6.12 Assumptions

As with MLR, logistic regression assumes the observations are independent and this is checked in the same way as described in Section 5.15.

Unlike MLR, the logistic regression model does not include an error term ( $\epsilon$ ). While it is possible to compute various kinds of residuals in a logistic regression, there is no assumption that they be normally distributed or have constant variance. Like MLR, however, logistic regression assumes that continuous predictors have a linear relationship with the outcome (in this case, with the log-odds of the probability of the outcome). Use a CR plot to diagnose non-linearity (see Section 5.17.2).

Example 6.3 (continued): Assess the linearity assumption in the adjusted model without an interaction.

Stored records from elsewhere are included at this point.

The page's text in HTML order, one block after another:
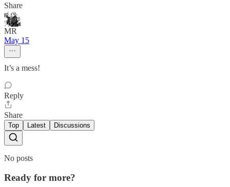
Share
MR
May 15
It’s a mess!
Reply
Share
Top Latest Discussions
No posts
Ready for more?

# Enter just the continuous predictors in terms,
# separated by + signs. In this case, there is only one.
car::crPlots(fit.ex6.3.adj, terms = ~alc_agefirst,
             pch=20, col="gray",
             smooth = list(smoother=car::gamLine))

Component plus residual vs. age at first alcohol use. The smoother tracks the line everywhere where there is a lot of data and only deviates in places with only a few points

Figure 6.5: Component + residual plot for a continuous predictor in a logistic regression

# # If you want to try more smoothing change k
# car::crPlots(fit.ex6.3.adj, terms = ~alc_agefirst,
#              pch=20, col="gray",
#              smooth = list(smoother=car::gamLine, k = 5))

Figure 6.5 displays the CR plot for alc_agefirst. In a logistic regression, since the outcome can only take on two values, there will typically be a strong pattern in the points, but for diagnosis of non-linearity just focus on the dashed and solid lines. The dashed line illustrates the relationship between the continuous predictor and the outcome assuming linearity, while the solid line relaxes the linearity assumption. If these two are very different, then consider modeling the predictor using a non-linear function (e.g., adding a quadratic term, using a log or other non-linear transformation). In a logistic regression, make sure to only transform predictors, not the outcome.

Conclusion: There is no strong non-linearity. The dip in the solid line at lower ages of first alcohol use is in an area with few points so can be ignored – smoothers are highly influenced by local fluctuations.